In the ultimate decomposition of organic matter the carbon appears in the form of carbon dioxid which when combined with water forms carbonic acid.  Though this is a very weak acid, its solvent action is very important.

But, in addition to the various organic acids and carbonic acid, we have also to consider the formation of nitric acid in connection with the decomposition of organic manures.  Nitric acid is one of the strongest known, and in solvent power it is excelled by no single acid.  The nitrogen contained in crop residues and other organic manures is chiefly in chemical combination with carbon, oxygen and hydrogen, much of it in insoluble protein compounds.  Normally this organic nitrogen is transformed in the soil, first into ammonia nitrogen, next into nitrite nitrogen, and lastly into nitrate nitrogen, these three transformations being effected by biochemical action produced by different kinds of living microscopic organisms called bacteria.  Though detectable amounts of free nitric acid do not accumulate during this process of nitrification, the soluble nitrate or final product is formed by the action of nitric acid upon a mineral base, such as calcium, magnesium, or potassium, which may have been in the soil in insoluble form, so that the nitrogen must pass through the form of nitric acid in the transformation into nitrates.

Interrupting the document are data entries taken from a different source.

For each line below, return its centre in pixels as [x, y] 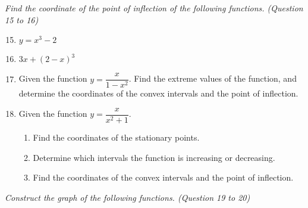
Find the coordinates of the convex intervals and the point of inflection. [163, 177]
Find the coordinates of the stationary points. [116, 137]
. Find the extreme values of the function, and [213, 78]
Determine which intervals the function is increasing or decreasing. [154, 157]
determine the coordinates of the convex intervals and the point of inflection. [158, 93]
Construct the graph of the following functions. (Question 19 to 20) [128, 197]
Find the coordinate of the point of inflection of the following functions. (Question [154, 8]

While the organic matter applied to the soil contains about twenty times as much carbon as nitrogen, and while corresponding amounts of carbonic acid and important amounts of intermediate organic acids must be formed, it is of much interest to know that even the nitric acid formed in the transformation of organic nitrogen to nitrate nitrogen in sufficient quantity for a given crop is seven times as much acid as would be required to convert raw rock phosphate into soluble phosphate to furnish the phosphorus required for the same crop.  A knowledge of this definite quantitative relationship should help us to appreciate the possibilities of decaying organic manures in the important matter of making plant food available, including potassium, calcium and magnesium as well as phosphorus and nitrogen.